Derivative Normed Vector Spaces

Question

Could someone provide an explanation for Proposition 3.9 below. The author states "The proposition is a simple application of Theorem 20.6" where Theorem 20.6 is the chain rule. However, I am uncertain as to how the chain rule is being applied here.

Answer 1

Hope this isn't too late... the solution is really just a chain rule application and basic linear algebra. Let $\iota_k: F_k \to F$ be defined by $\iota_k(\xi) = (0, \dots, \xi, \dots, 0)$, with $\xi$ in the $k^{th}$ slot. Also, define $\pi_k: F \to F_k$ by $\pi_k(\xi_1, \dots, \xi_m) = \xi_k$.

Here's some terminology: $\iota_k$ is often called the canonical injection of $F_k$ into $F$, and $\pi_k$ is called the canonical projection of $F$ onto $F_k$ (you can check that $\iota_k$ is injective and $\pi_k$ is surjective so these really are suitable names). These functions are continuous linear transformations (continuity is guranteed if you're working with finite-dimensional spaces).

Recall that if $V$ and $W$ are normed vector spaces and $T: V \to W$ is a continuous linear transformation, then for every $a \in V$, $DT(a)$ exists and equals $T$. Now, onto your question. Note that the statement $f = (f_1, \dots, f_m)$ is a convenient but loose way of saying \begin{align} f = \sum_{k=1}^m \iota_k \circ f_k. \tag{*} \end{align}

Suppose first that each $f_k$ is differentiable at $a$. Since each $\iota_k$ is a continuous linear map, it is differentiable everywhere; hence the composite map $\iota_k \circ f_k$ is also differentiable at $a$ by the chain rule. By (*), we have that $f$ is a sum of functions which are differentiable at $a$; hence is differentiable at $a$ as well, and its derivative is given by \begin{align} Df(a) &= \sum_{k=1}^m D(\iota_k \circ f_k)(a) \\ &= \sum_{k=1}^m D \iota_k(f_k(a)) \circ D f_k(a) \\ &= \sum_{k=1}^m \iota_k \circ Df_k(a). \end{align} This assertion is often written as $Df(a) = \left( Df_1(a), \dots, Df_m(a) \right)$.

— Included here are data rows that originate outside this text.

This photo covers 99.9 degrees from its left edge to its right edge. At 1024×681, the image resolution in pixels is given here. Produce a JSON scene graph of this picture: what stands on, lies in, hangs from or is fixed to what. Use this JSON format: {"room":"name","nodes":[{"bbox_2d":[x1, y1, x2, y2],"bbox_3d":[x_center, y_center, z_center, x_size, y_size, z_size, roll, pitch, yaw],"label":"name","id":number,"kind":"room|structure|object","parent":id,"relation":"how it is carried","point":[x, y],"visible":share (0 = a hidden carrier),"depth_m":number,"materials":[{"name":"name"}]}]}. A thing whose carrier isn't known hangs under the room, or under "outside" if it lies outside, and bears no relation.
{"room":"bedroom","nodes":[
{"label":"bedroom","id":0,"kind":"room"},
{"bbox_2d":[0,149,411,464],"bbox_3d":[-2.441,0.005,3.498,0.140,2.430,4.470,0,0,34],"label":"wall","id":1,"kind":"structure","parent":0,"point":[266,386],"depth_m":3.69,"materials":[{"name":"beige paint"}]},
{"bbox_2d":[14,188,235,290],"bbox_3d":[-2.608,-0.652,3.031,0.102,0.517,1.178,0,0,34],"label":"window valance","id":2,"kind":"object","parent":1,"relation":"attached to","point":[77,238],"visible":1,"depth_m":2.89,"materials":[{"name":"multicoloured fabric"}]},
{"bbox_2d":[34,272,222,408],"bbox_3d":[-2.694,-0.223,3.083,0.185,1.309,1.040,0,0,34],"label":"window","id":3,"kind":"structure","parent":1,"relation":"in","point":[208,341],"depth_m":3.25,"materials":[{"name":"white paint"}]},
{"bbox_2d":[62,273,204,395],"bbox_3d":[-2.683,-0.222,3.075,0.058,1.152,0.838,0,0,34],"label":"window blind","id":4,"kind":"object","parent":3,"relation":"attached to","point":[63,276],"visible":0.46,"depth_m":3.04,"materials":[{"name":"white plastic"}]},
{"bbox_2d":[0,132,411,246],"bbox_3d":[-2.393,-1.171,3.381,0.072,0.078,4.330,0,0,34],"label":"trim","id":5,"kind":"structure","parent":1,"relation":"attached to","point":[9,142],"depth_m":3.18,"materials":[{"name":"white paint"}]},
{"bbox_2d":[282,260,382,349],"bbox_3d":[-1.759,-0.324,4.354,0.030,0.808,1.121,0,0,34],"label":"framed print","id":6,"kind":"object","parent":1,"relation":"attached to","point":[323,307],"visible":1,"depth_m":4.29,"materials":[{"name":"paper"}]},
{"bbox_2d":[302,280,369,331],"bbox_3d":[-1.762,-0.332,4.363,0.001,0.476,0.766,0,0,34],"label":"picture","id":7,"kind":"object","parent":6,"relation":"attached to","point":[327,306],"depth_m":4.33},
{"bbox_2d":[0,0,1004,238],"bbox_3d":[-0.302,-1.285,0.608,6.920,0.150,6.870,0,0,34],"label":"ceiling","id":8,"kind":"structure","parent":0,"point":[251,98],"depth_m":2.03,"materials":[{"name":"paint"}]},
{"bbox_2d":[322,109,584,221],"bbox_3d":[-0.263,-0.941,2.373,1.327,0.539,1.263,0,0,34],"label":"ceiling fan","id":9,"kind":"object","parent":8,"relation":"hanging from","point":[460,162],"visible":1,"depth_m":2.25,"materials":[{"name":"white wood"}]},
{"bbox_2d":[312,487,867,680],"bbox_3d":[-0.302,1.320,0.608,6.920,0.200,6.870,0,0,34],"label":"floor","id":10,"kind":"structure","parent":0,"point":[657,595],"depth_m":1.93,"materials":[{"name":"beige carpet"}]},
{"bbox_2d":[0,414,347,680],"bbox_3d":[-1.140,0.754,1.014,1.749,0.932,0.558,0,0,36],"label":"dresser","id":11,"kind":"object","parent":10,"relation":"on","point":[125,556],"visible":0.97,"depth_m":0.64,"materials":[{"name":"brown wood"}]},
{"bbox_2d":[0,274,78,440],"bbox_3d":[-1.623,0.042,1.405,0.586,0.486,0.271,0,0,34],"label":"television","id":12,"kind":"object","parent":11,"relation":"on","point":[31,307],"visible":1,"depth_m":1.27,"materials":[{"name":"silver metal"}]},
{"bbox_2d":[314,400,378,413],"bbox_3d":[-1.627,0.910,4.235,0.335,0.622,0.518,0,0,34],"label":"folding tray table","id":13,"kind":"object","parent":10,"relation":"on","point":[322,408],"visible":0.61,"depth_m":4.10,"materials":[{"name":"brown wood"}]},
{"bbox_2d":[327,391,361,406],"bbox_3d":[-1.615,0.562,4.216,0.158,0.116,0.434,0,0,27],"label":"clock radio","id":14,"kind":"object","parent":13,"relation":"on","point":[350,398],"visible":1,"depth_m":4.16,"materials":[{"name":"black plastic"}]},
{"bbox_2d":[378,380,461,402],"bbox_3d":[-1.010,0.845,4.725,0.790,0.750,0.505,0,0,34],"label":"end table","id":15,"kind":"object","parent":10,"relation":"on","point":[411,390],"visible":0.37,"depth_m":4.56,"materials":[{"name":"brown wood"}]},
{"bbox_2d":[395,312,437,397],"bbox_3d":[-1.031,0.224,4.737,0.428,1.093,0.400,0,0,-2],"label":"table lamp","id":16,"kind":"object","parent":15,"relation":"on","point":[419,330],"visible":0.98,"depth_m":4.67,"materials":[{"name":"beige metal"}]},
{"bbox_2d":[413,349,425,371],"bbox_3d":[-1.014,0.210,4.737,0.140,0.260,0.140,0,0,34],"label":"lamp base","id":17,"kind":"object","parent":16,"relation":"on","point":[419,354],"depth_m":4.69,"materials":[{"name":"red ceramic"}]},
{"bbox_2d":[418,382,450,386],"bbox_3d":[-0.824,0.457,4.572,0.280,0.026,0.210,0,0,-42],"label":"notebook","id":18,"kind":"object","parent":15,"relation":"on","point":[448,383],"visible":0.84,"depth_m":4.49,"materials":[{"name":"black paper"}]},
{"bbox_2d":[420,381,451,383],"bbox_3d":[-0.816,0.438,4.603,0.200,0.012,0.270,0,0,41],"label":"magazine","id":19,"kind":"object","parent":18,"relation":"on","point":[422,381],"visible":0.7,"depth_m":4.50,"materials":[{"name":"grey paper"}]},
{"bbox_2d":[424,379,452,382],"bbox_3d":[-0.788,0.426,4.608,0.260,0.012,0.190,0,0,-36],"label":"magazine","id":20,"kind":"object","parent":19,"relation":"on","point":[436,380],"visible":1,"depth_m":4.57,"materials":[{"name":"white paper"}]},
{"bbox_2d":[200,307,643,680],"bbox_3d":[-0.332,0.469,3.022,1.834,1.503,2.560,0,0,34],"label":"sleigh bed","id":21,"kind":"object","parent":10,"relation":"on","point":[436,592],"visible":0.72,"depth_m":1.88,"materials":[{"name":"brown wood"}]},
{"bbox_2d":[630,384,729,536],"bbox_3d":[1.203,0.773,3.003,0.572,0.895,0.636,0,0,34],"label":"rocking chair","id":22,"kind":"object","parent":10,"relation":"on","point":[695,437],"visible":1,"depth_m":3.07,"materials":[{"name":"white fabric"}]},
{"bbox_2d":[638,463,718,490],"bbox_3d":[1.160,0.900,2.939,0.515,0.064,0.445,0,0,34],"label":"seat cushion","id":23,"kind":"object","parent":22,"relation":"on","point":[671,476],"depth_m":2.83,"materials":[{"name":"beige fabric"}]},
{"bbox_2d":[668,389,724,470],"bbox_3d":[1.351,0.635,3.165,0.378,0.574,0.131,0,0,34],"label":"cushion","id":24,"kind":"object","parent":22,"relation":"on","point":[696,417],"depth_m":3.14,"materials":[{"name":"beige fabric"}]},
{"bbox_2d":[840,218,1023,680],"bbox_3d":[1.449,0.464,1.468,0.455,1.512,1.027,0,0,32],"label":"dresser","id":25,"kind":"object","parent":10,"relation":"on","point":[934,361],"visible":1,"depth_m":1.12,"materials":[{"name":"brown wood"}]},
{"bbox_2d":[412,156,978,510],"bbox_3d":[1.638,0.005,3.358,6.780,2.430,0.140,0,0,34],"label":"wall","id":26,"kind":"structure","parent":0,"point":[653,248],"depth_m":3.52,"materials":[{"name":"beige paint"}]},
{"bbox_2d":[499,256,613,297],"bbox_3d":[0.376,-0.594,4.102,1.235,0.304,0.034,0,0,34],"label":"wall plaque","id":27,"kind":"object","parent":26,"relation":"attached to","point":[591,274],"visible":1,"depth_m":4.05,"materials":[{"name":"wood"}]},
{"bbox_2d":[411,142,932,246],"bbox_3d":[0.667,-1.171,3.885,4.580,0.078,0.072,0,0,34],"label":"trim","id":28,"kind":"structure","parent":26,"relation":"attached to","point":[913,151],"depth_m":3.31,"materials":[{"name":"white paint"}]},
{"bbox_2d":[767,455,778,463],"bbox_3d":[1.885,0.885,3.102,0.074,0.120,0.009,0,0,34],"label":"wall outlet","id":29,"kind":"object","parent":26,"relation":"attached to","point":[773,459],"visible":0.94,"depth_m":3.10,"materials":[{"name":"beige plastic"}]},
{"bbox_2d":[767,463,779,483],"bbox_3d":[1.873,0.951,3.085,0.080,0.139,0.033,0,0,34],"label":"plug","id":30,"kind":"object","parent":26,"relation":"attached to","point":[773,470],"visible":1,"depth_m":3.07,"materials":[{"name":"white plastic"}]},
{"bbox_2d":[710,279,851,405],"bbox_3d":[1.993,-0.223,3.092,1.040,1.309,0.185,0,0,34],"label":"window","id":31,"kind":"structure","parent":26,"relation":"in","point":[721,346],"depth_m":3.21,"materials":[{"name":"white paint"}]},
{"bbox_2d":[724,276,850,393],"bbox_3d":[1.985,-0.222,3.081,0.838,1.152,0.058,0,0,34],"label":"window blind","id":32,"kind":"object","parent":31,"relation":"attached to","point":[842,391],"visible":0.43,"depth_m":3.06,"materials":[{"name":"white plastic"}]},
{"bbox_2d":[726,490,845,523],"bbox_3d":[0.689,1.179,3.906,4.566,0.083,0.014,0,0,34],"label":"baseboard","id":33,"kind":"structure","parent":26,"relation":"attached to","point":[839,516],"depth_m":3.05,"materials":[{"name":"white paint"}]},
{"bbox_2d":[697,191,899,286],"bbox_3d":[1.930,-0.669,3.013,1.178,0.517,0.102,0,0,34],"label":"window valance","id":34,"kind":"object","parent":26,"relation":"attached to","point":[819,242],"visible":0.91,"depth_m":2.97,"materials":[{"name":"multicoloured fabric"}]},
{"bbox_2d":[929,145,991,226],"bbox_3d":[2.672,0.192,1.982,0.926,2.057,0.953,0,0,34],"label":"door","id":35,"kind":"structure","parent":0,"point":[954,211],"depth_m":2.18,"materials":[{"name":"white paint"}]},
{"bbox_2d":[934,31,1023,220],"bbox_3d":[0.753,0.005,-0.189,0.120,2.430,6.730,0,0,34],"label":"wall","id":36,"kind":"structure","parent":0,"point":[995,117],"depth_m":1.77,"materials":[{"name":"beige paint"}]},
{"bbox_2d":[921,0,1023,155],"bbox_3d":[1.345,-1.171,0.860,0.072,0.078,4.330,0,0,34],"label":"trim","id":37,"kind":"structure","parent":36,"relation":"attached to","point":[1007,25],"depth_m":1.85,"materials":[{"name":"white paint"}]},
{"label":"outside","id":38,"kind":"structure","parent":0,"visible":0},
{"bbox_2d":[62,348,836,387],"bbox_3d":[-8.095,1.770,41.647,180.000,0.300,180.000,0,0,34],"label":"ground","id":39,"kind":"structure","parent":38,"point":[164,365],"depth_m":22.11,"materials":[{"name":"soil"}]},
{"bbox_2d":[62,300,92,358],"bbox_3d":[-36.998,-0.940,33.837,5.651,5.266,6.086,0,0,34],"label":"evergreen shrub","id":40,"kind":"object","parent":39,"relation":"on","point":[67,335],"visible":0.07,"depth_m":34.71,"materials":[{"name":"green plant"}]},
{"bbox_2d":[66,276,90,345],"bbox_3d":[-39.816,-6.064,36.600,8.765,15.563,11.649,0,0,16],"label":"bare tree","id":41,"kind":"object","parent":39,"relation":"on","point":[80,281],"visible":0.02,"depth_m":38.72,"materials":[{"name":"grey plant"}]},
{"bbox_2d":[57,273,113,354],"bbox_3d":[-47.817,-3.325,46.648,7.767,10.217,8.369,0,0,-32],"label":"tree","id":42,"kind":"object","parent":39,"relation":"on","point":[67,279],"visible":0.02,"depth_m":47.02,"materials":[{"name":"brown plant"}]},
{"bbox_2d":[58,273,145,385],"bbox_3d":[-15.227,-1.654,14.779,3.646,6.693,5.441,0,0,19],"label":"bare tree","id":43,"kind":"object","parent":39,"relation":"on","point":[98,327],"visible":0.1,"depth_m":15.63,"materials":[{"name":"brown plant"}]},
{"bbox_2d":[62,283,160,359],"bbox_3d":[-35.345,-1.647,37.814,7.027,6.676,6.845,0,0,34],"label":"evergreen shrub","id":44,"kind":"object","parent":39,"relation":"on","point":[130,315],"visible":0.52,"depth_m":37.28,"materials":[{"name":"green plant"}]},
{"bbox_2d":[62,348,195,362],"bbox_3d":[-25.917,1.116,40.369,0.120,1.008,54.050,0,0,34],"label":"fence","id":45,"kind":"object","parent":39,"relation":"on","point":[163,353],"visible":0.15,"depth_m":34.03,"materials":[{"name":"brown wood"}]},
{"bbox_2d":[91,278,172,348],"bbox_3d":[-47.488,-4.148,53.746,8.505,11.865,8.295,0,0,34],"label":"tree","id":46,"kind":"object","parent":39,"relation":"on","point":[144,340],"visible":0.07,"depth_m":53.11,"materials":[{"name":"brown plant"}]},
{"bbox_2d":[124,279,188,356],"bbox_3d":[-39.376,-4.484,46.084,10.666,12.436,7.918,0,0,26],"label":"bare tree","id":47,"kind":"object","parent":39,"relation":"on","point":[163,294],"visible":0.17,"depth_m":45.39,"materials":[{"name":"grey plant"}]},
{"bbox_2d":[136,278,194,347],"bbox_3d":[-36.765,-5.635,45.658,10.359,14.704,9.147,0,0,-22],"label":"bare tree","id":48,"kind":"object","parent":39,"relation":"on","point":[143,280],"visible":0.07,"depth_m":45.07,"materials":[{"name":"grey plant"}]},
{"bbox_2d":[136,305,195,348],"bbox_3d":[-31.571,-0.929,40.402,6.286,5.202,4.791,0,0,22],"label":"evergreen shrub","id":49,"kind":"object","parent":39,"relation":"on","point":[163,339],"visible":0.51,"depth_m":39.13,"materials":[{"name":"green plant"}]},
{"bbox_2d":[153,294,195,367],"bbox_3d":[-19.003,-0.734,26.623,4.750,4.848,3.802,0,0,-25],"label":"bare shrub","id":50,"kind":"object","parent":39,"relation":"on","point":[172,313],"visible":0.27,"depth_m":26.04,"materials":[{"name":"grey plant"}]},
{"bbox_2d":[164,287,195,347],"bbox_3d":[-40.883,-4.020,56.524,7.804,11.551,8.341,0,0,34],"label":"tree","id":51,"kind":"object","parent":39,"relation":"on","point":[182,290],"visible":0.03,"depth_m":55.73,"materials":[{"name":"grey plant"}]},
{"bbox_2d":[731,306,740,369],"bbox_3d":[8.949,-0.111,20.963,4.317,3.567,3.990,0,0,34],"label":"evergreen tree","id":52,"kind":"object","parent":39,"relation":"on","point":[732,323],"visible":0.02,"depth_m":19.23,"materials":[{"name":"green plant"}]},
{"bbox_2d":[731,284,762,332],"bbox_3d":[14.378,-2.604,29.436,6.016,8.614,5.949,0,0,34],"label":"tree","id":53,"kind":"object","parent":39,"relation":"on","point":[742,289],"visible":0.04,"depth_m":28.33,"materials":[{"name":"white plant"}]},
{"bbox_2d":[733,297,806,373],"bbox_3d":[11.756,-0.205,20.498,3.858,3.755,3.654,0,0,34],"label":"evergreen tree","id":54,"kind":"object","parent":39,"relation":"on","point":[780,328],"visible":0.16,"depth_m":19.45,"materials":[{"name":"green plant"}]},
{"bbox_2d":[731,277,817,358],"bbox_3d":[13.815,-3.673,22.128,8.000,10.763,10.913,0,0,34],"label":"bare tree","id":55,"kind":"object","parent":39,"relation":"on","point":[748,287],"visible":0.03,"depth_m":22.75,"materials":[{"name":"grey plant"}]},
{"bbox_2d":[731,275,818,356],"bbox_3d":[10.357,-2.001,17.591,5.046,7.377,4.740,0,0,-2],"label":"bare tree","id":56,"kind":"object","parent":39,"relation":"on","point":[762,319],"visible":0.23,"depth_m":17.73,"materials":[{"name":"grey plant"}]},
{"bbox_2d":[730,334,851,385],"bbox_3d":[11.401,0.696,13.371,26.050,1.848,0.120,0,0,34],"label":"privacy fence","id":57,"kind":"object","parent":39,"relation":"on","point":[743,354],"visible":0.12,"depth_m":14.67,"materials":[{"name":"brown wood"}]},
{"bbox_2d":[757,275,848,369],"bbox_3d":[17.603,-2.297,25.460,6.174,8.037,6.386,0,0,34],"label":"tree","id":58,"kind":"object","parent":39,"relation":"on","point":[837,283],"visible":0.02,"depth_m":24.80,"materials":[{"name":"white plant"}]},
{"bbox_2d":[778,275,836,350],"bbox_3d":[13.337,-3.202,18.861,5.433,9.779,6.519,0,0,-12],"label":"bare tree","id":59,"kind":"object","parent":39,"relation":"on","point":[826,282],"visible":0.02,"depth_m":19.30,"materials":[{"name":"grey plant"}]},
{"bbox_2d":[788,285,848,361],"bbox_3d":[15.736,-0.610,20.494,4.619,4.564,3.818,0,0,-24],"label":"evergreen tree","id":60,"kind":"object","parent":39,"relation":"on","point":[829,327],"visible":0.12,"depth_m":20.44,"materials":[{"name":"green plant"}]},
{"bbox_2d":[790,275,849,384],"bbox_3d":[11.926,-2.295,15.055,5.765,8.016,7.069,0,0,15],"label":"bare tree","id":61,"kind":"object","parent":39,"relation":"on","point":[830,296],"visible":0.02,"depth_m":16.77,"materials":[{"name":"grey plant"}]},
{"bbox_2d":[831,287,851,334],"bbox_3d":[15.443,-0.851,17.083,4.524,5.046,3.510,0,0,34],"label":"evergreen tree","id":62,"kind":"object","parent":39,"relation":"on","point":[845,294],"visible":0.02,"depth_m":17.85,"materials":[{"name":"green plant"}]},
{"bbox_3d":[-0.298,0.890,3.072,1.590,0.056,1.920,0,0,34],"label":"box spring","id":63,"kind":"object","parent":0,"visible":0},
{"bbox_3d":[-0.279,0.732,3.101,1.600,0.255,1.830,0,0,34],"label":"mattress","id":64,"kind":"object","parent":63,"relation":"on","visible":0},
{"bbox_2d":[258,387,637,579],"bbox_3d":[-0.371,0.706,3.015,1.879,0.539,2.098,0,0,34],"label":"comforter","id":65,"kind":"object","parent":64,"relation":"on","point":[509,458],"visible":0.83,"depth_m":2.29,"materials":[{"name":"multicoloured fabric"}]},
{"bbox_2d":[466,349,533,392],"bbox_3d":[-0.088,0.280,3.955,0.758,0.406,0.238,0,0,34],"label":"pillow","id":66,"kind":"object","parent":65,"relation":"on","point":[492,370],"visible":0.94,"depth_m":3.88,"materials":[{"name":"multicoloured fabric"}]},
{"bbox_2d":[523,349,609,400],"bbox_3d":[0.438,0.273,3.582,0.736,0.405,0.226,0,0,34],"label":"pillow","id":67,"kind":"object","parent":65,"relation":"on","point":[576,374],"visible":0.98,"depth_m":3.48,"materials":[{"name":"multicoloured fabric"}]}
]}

Conversely, suppose that $f$ is differentiable at $a$. Let $k \in \{1, \dots, m\}$ be arbitrary; we want to show $f_k$ is differentiable at $a$. To do this, note that $\pi_k$ is a continuous linear map and hence everywhere differentiable. Since we have the identity $f_k = \pi_k \circ f$, it follows by the chain rule that $f_k$ is differentiable at $a$. This completes the proof.